Assignment => Images in the entries are to be skipped, and everything else is to be written out exactly.
+++ Exercise inputs +++
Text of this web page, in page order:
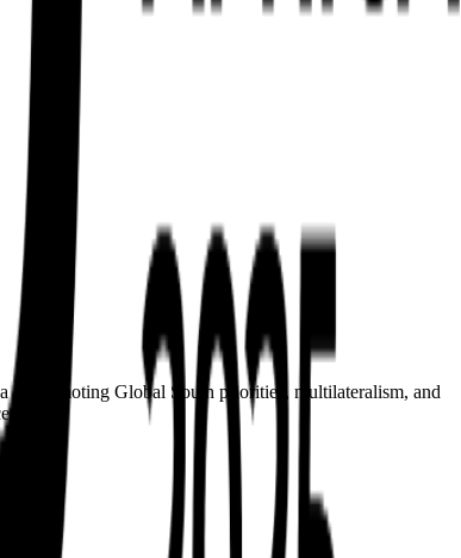
in promoting Global South priorities, multilateralism, and
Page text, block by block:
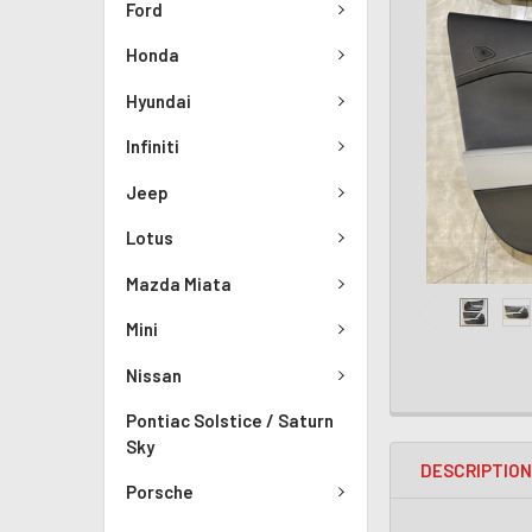
Ford
Honda
Hyundai
Infiniti
Jeep
Lotus
Mazda Miata
Mini
Nissan
Pontiac Solstice / Saturn
Sky
Porsche
DESCRIPTION
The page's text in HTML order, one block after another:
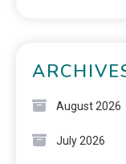
August 2026
July 2026
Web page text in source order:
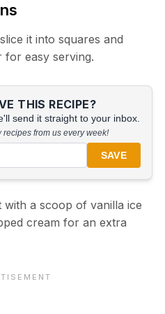
it into squares and
for easy serving.
THIS RECIPE?
send it straight to your inbox.
from us every week!
SAVE
with a scoop of vanilla ice
cream for an extra
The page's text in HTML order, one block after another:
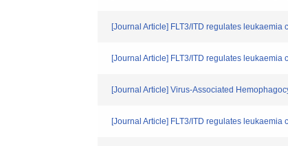
[Journal Article] FLT3/ITD regulates
[Journal Article] FLT3/ITD regulates
[Journal Article] Virus-Associated
[Journal Article] FLT3/ITD regulates
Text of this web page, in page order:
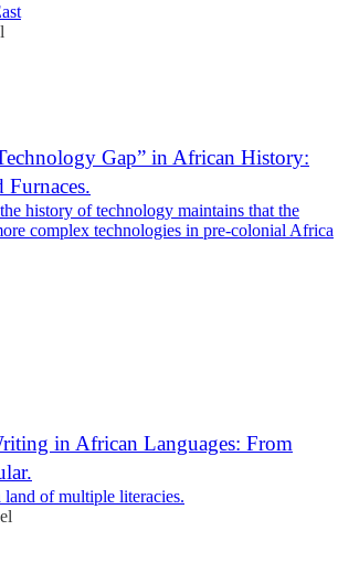
Gap” in African History:
Furnaces.
history of technology maintains that the
complex technologies in pre-colonial Africa
in African Languages: From
of multiple literacies.
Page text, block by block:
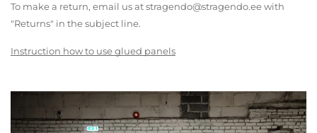
To make a return, email us at stragendo@stragendo.ee with
"Returns" in the subject line.
Instruction how to use glued panels
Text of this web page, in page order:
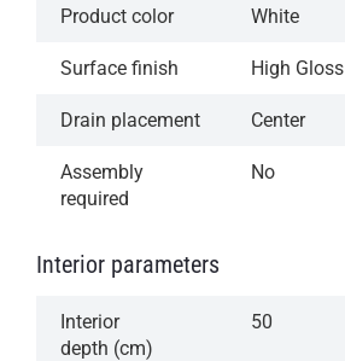
Product color White
Surface finish High Gloss
Drain placement Center
Assembly
required
No
Interior parameters
Interior
depth (cm)
50
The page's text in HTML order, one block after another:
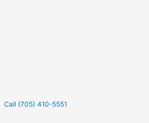
Call (705) 410-5551
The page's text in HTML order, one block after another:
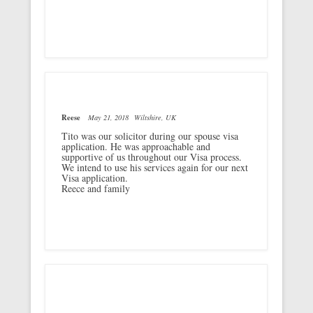
Reese May 21, 2018 Wiltshire, UK
Tito was our solicitor during our spouse visa
application. He was approachable and
supportive of us throughout our Visa process.
We intend to use his services again for our next
Visa application.
Reece and family
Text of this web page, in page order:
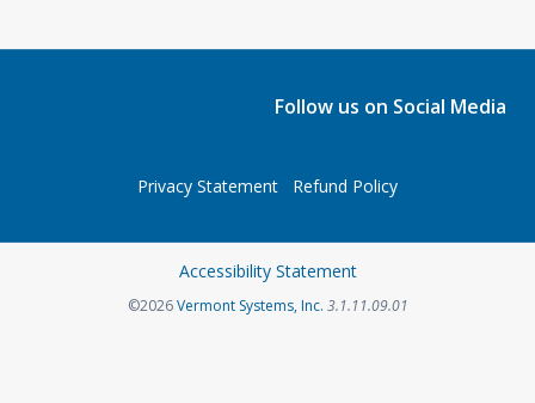
Follow us on Social Media
Privacy Statement Refund Policy
Accessibility Statement
©2026Vermont Systems, Inc. 3.1.11.09.01
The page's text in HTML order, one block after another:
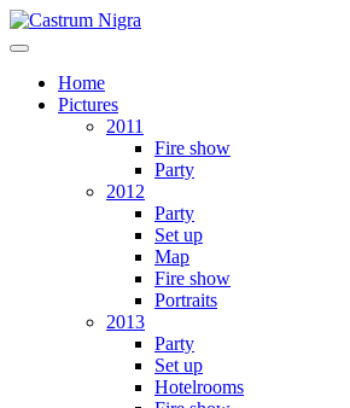
Home
Pictures
2011
Fire show
Party
2012
Party
Set up
Map
Fire show
Portraits
2013
Party
Set up
Hotelrooms
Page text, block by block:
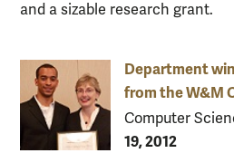
and a sizable research grant.
Department
from the W&M
Computer
19, 2012
+++
Response to the exercise =>
Text of this web page, in page order:
in promoting Global South priorities, multilateralism, and
Page text, block by block:
Ford
Honda
Hyundai
Infiniti
Jeep
Lotus
Mazda Miata
Mini
Nissan
Pontiac Solstice / Saturn
Sky
Porsche
DESCRIPTION
The page's text in HTML order, one block after another:
August 2026
July 2026
Web page text in source order:
it into squares and
for easy serving.
THIS RECIPE?
send it straight to your inbox.
from us every week!
SAVE
with a scoop of vanilla ice
cream for an extra
The page's text in HTML order, one block after another:
[Journal Article] FLT3/ITD regulates
[Journal Article] FLT3/ITD regulates
[Journal Article] Virus-Associated
[Journal Article] FLT3/ITD regulates
Text of this web page, in page order:
Gap” in African History:
Furnaces.
history of technology maintains that the
complex technologies in pre-colonial Africa
in African Languages: From
of multiple literacies.
Page text, block by block:
To make a return, email us at stragendo@stragendo.ee with
"Returns" in the subject line.
Instruction how to use glued panels
Text of this web page, in page order:
Product color White
Surface finish High Gloss
Drain placement Center
Assembly
required
No
Interior parameters
Interior
depth (cm)
50
The page's text in HTML order, one block after another:
Call (705) 410-5551
The page's text in HTML order, one block after another:
Reese May 21, 2018 Wiltshire, UK
Tito was our solicitor during our spouse visa
application. He was approachable and
supportive of us throughout our Visa process.
We intend to use his services again for our next
Visa application.
Reece and family
Text of this web page, in page order:
Follow us on Social Media
Privacy Statement Refund Policy
Accessibility Statement
©2026Vermont Systems, Inc. 3.1.11.09.01
The page's text in HTML order, one block after another:
Home
Pictures
2011
Fire show
Party
2012
Party
Set up
Map
Fire show
Portraits
2013
Party
Set up
Hotelrooms
Page text, block by block:
and a sizable research grant.
Department
from the W&M
Computer
19, 2012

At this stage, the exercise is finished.